### [TASK STATEMENT]
Wherever the string "paths" turns up in the data, copy the whole line.

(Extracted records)
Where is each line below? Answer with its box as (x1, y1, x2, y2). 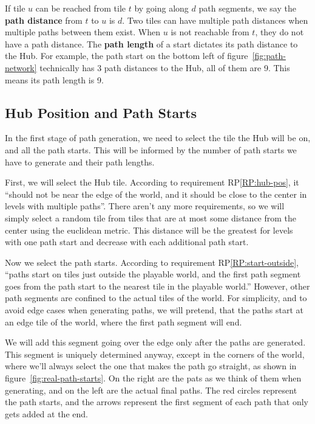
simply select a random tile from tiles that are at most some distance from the (5, 211, 297, 224)
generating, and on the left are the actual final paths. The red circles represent (5, 383, 297, 396)
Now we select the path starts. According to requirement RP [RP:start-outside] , (5, 255, 299, 268)
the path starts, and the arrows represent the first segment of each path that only (5, 395, 309, 408)
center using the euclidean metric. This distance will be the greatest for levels (5, 223, 293, 236)
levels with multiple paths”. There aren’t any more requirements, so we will (5, 200, 285, 212)
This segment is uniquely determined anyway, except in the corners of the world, (5, 347, 305, 360)
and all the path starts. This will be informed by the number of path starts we (5, 143, 297, 156)
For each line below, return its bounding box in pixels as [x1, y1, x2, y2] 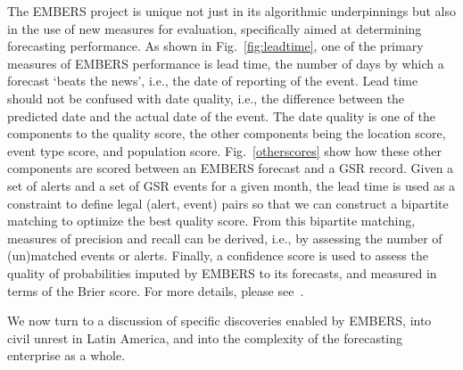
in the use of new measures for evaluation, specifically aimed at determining [7, 19, 422, 37]
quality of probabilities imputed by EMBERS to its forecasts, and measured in [7, 263, 437, 282]
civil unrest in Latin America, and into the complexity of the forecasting [7, 328, 403, 347]
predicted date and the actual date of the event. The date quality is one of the [7, 106, 435, 125]
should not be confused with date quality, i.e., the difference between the [7, 88, 405, 107]
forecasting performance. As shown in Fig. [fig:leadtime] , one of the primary [7, 37, 424, 55]
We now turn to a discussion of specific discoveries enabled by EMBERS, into [7, 311, 432, 330]
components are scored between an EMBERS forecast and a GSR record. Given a [7, 159, 454, 177]
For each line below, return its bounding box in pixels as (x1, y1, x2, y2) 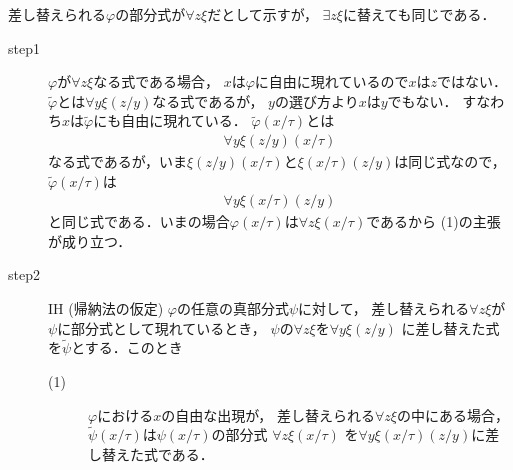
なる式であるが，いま (48, 151, 188, 171)
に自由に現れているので (254, 71, 409, 92)
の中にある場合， (396, 404, 509, 425)
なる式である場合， (93, 71, 220, 92)
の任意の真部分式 (176, 298, 289, 318)
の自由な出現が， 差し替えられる (161, 404, 375, 425)
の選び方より (274, 90, 359, 111)
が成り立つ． (48, 230, 132, 251)
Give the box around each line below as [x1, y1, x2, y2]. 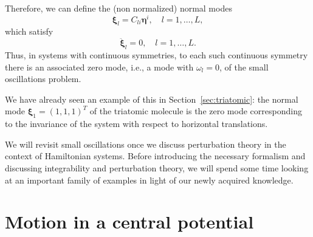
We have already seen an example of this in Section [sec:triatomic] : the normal [5, 92, 298, 105]
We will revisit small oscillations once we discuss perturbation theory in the [5, 137, 286, 150]
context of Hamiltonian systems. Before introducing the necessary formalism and [5, 149, 306, 162]
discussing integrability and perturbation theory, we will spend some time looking [5, 162, 309, 174]
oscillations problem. [5, 72, 81, 85]
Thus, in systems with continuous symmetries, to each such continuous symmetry [5, 49, 308, 61]
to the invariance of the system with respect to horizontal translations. [5, 117, 268, 130]
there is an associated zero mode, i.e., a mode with [5, 60, 194, 73]
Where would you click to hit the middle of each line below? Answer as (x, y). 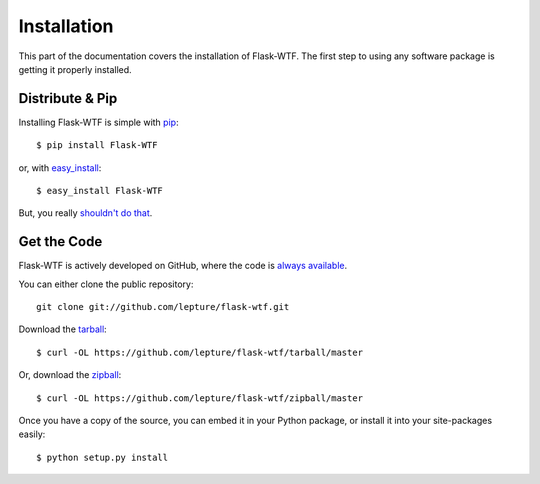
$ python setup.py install (102, 457)
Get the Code (60, 241)
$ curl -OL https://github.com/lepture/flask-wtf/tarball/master (200, 352)
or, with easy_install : (60, 167)
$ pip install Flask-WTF (97, 145)
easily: (32, 434)
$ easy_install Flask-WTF (100, 191)
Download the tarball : (62, 329)
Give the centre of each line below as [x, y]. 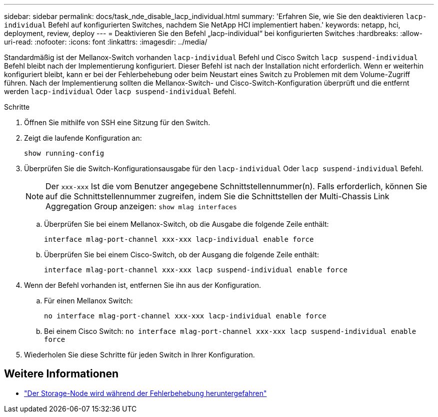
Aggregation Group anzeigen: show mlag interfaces [141, 206]
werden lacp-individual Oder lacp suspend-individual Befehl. [120, 91]
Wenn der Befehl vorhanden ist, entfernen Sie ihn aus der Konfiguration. [142, 285]
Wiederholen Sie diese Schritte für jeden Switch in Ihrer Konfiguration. [139, 355]
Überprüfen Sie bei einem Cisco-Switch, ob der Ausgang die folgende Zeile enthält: [181, 255]
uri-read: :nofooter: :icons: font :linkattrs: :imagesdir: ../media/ [106, 42]
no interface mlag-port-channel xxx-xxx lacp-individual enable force [185, 316]
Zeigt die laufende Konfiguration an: [83, 138]
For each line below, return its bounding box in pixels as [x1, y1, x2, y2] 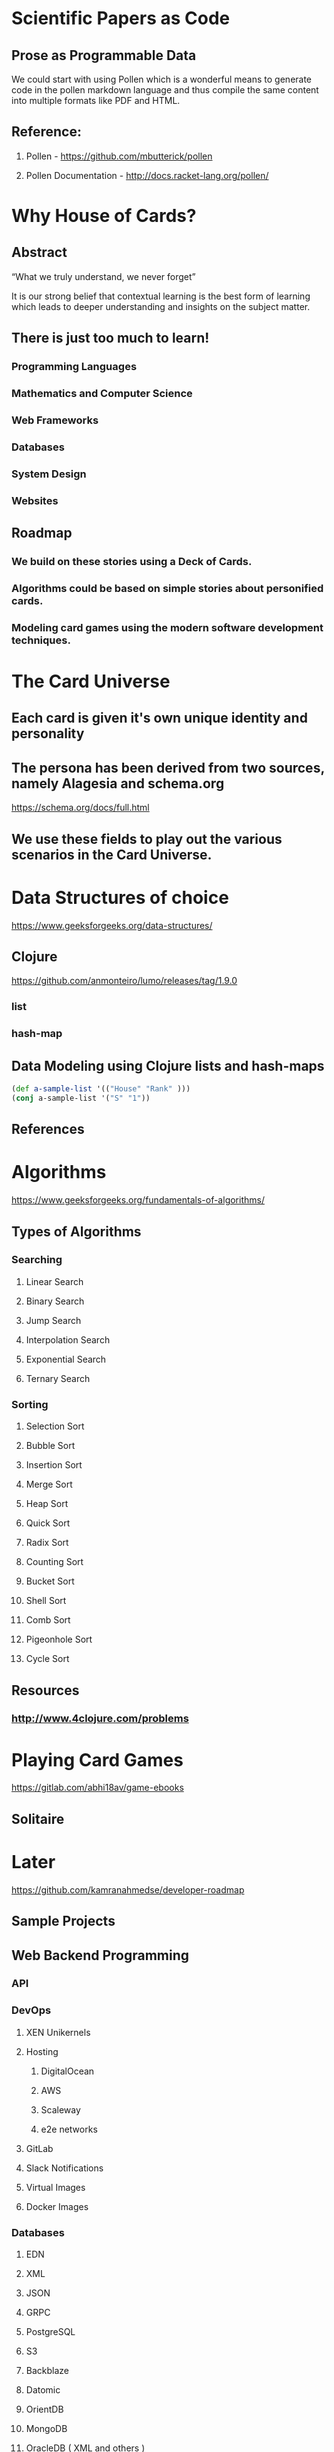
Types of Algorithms [11, 1223, 142, 1240]
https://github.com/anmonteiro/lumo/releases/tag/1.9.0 [11, 975, 238, 987]
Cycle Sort [25, 1653, 70, 1665]
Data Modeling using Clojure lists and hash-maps [11, 1057, 325, 1074]
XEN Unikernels [25, 2026, 91, 2038]
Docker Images [25, 2200, 89, 2212]
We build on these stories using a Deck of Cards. [11, 555, 253, 569]
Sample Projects [11, 1913, 116, 1930]
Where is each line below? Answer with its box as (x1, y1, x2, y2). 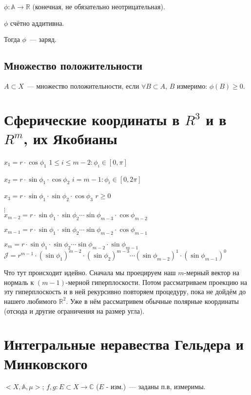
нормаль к (4, 277, 34, 287)
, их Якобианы (23, 128, 117, 148)
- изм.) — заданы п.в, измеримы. (106, 381, 206, 392)
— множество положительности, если (27, 80, 139, 91)
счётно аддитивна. (10, 18, 64, 28)
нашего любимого (4, 296, 57, 306)
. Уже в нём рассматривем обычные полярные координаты (66, 296, 239, 306)
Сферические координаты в (4, 109, 180, 129)
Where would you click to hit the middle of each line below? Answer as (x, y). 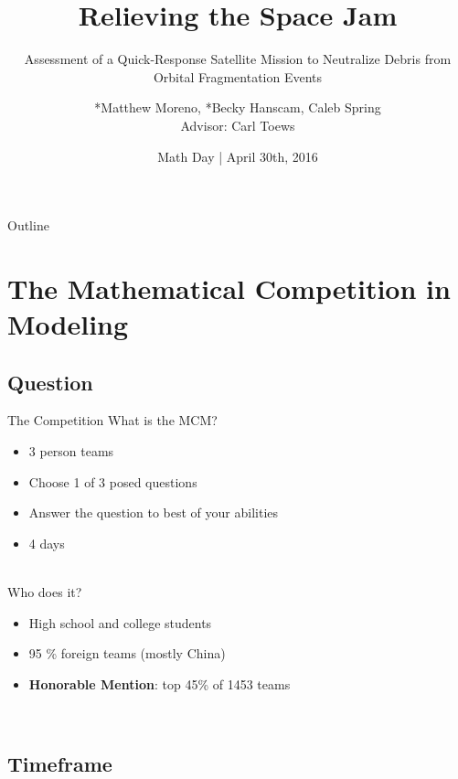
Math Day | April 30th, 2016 (238, 156)
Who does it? (45, 592)
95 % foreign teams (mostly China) (127, 653)
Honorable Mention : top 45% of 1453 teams (160, 683)
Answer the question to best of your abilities (154, 512)
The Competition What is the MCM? (112, 420)
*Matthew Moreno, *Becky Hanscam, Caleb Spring (238, 107)
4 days (47, 543)
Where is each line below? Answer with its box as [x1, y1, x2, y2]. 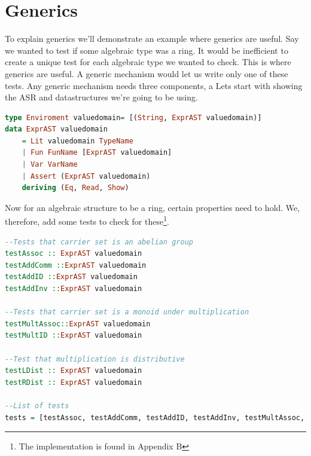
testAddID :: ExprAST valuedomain [5, 273, 138, 281]
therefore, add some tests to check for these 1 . [5, 213, 169, 228]
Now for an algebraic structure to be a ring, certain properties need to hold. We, [5, 201, 300, 213]
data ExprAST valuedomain [5, 125, 108, 134]
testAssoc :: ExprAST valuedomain [5, 249, 142, 258]
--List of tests [5, 402, 69, 410]
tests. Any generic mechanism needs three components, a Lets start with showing [5, 79, 303, 91]
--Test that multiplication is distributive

### [EXPECTED ANSWER]
generating, and on the left are the actual final paths. The red circles represent (5, 383, 297, 396)
levels with multiple paths”. There aren’t any more requirements, so we will (5, 200, 285, 212)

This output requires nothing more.